On December 10, 2020, the U.S. District Court for the Northern District of California held its Class Action Symposium. The symposium is as timely as ever. Food, beverage, and consumer product class actions are rocketing, with projected filings up 24 percent over 2019. The Northern District of California sees a substantial subset of these filings, earning it the nickname “the Food Court.”
The symposium featured distinguished speakers such as the Honorable Charles Breyer, Erwin Chemerinsky, and several of the nation’s leading class action litigators. In a matter of hours, the symposium packed in a variety of top-of-mind topics for practitioners: (1) guidance for class action settlements, (2) key developments in Ninth Circuit case law, and (3) predictions about class action cases at the Supreme Court.
Here we summarize the riveting discussion and cull top tips for litigators.
Panel 1: Class Action Settlement Approval
Panelists: Judge Breyer (U.S. District Judge), Melissa S. Weiner (Pearson, Simon & Warshaw, LLP), Bambo Obaro (Weil, Gotshal & Manges LLP)
The first panel emphasized the Northern District’s Procedural Guidance for Class Action Settlements that was updated in December 2018 but remains critical to approval of settlements in the Northern District. The panelists highlighted several provisions not to be missed:
1) Reversionary Clauses – The Guidance notes that the Ninth Circuit “disfavor[s]” reversions of unclaimed funds back to the defendant. Nevertheless, if parties insist on a reversionary clause in their settlement, the Guidance encourages that parties be prepared to explain—in a motion for preliminary approval and otherwise—the potential amount of such reversion and why reversion is appropriate at all. The panelists commented that parties can avoid a reversionary clause by entering into a common fund settlement (generally favored by plaintiffs) or claims-made settlement (generally favored by defendants—and objectors).
2) Settlement Administration – The Guidance reminds practitioners of several oft-omitted disclosures relating to class administrators. In a motion for preliminary approval, practitioners should disclose (1) the proposed administrator, (2) the selection process, (3) how many administrators submitted proposals, (4) what methods of notice and payment were proposed, (5) the administrator’s costs, (6) who will pay the costs, and (7) most often missed, the lead class counsel’s firms’ history of engagements with the settlement administrator over the last two years. The panelists urged that omitting this information could quickly lead the court to deny the parties’ proposal.

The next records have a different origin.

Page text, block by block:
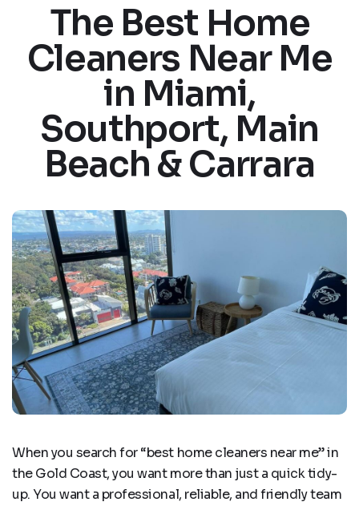
The Best Home
Cleaners Near Me
in Miami,
Southport, Main
Beach & Carrara
When you search for“best home cleaners near me”in
the Gold Coast, you want more than just a quick tidy-
up. You want a professional, reliable, and friendly team

3) Notice – The Guidance sets out both suggestions and requirements for notice to class members—and even provides draft language for such notice. Practitioners should be prepared to address how notice will be as pervasive as possible, relying on mail, email, and/or social media and taking into account education level and language needs of class members. Several disclosures are required on the notice form: (1) contact information for counsel, (2) the address of the settlement website, (3) instructions on how to access the case docket, (4) the date of the final approval hearing, and (5) that the hearing date may change without further notice. As Judge Breyer observed, court’s remain keen on notice, so practitioners are advised to pay particular attention to this section.
5) Objections and 9) Timeline – Courts are also keen on opt-out and objection procedures. Like the notice provision, the Guidance provides a draft of the opt-out notice. The Guidance further recommends that parties “ensure that class members have at least thirty-five days to opt out or object to settlements and the motion for attorney’s fees and costs.” As the panelists pointed out, counsel are often caught off guard by the 35-day guidance.

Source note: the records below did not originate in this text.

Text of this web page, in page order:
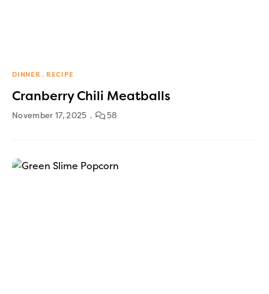
DINNER RECIPE
Cranberry Chili Meatballs
November 17, 2025 58
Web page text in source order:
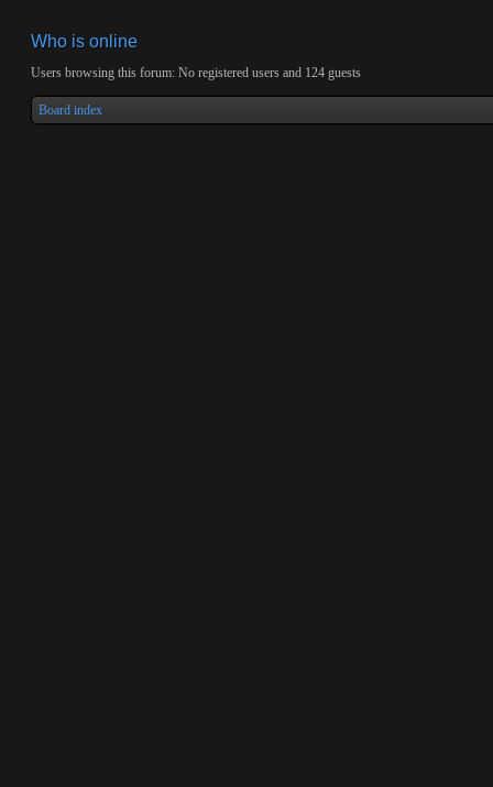
Who is online
Users browsing this forum: No registered users and 124 guests
Board index

Top Tip: In Judge Breyer’s own words, and on behalf of his judicial colleagues, “I urge all practitioners to read [the Guidance] at the outset of litigation.” Specifically, Judge Breyer suggested that early familiarity could give practitioners an edge going into settlement negotiations.
Panel 2: Recent Updates in Class Action Litigation
Panelists: Jocelyn Larkin, (The Impact Fund), Simona Agnolucci, (Willkie Farr & Gallagher LLP)
The second panel took a deep dive into two topics arising from recent Supreme Court decisions. As the panelists observed, district and circuit courts alike continue to grapple with applying these cases to the class action context.
Specific Personal Jurisdiction in light of Bristol Myers Squibb – The Supreme Court held in Bristol Myers Squibb v. Superior Court, 137 S. Ct. 1773 (2017) that a California state court did not have...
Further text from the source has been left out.